# Task brief:
Pick out each line in these entries that contains the string "Public".

# Materials provided:
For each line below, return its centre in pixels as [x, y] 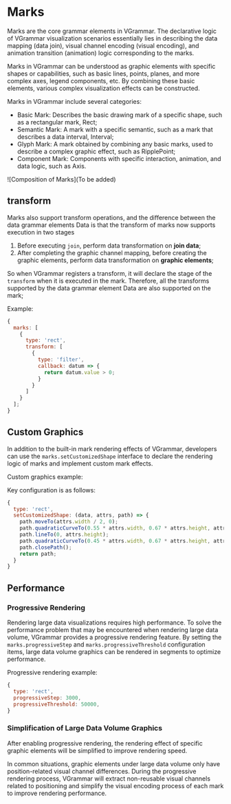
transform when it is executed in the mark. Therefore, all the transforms [108, 281]
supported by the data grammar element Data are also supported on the [109, 288]
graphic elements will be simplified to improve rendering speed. [97, 750]
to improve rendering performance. [57, 793]
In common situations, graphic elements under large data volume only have [114, 763]
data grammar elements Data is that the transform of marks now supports [111, 225]
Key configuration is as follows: [52, 490]
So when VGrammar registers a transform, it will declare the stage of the [110, 273]
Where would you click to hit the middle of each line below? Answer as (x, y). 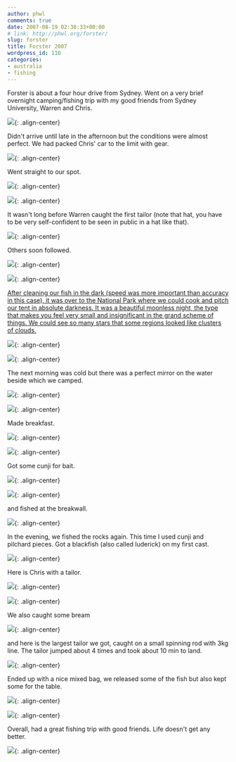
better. (17, 736)
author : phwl (26, 14)
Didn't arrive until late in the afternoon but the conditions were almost (108, 136)
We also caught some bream (48, 615)
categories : (25, 60)
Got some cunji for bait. (41, 466)
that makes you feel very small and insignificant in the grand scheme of (111, 315)
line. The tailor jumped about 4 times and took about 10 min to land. (105, 650)
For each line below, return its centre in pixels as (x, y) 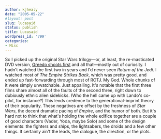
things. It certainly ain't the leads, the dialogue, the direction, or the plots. (78, 131)
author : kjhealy (21, 9)
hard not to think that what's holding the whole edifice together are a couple (81, 116)
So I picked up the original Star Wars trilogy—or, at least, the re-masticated (80, 59)
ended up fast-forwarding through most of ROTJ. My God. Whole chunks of (80, 80)
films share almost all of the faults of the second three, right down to (73, 90)
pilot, (10, 100)
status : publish (21, 28)
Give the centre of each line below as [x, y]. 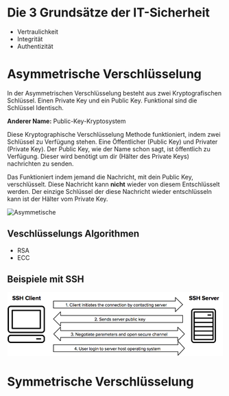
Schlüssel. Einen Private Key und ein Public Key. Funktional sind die [102, 100]
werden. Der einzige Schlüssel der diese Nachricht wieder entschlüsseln [110, 191]
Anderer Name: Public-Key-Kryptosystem [67, 121]
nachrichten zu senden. [40, 164]
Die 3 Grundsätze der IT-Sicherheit [109, 13]
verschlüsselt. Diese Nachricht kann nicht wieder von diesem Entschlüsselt [114, 184]
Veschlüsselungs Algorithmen [73, 234]
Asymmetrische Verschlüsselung [105, 74]
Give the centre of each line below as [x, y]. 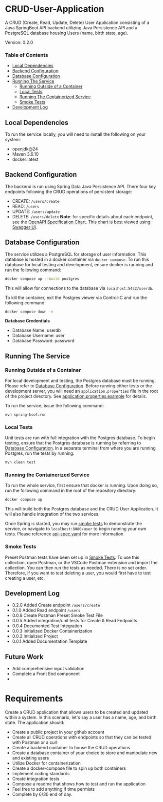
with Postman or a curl [35, 742]
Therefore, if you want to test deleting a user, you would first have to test [78, 573]
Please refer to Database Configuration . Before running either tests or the [79, 386]
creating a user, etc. [25, 578]
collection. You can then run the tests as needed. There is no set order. [76, 568]
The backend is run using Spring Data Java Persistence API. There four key [81, 186]
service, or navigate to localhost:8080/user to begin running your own [76, 529]
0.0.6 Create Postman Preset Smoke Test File [57, 615]
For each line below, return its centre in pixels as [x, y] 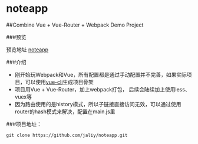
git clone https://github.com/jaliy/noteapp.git [67, 135]
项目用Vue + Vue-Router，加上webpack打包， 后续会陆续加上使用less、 [102, 89]
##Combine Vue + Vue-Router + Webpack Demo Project [75, 25]
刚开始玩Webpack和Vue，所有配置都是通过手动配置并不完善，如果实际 [100, 74]
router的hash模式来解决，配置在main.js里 [65, 112]
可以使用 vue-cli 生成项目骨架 [60, 82]
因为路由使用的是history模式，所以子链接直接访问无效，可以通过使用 [98, 104]
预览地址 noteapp [27, 50]
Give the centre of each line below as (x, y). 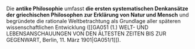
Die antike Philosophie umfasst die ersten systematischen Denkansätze (97, 9)
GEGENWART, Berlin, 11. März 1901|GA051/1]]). (64, 40)
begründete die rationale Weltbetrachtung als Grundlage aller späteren (94, 21)
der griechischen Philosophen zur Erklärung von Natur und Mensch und (97, 15)
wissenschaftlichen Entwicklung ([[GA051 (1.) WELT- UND (77, 27)
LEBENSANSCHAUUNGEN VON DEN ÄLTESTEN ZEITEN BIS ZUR (86, 34)
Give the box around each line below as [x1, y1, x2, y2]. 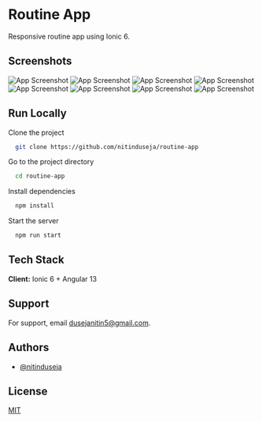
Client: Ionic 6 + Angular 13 [8, 274, 97, 283]
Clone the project [8, 128, 65, 137]
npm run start [15, 231, 61, 240]
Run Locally [8, 106, 67, 120]
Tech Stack [8, 253, 65, 267]
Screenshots [8, 54, 72, 68]
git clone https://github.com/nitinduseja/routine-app [15, 143, 199, 151]
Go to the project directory [8, 157, 94, 166]
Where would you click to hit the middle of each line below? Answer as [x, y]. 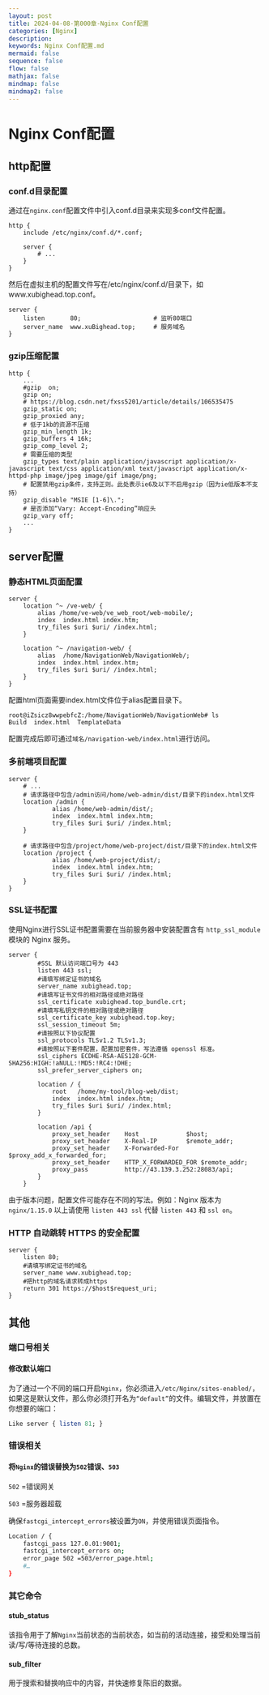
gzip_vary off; [49, 515]
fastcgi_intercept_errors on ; [74, 1551]
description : [30, 38]
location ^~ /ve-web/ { [63, 606]
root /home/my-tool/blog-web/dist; [115, 1091]
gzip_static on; [51, 409]
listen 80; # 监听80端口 [108, 318]
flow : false [28, 69]
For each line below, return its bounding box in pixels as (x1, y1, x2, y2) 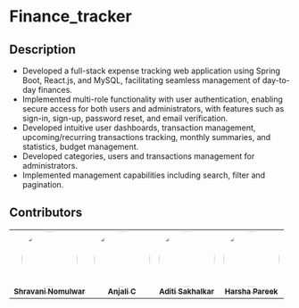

# Answer to this exercise:
Schlüssel. Einen Private Key und ein Public Key. Funktional sind die [102, 100]
Anderer Name: Public-Key-Kryptosystem [67, 121]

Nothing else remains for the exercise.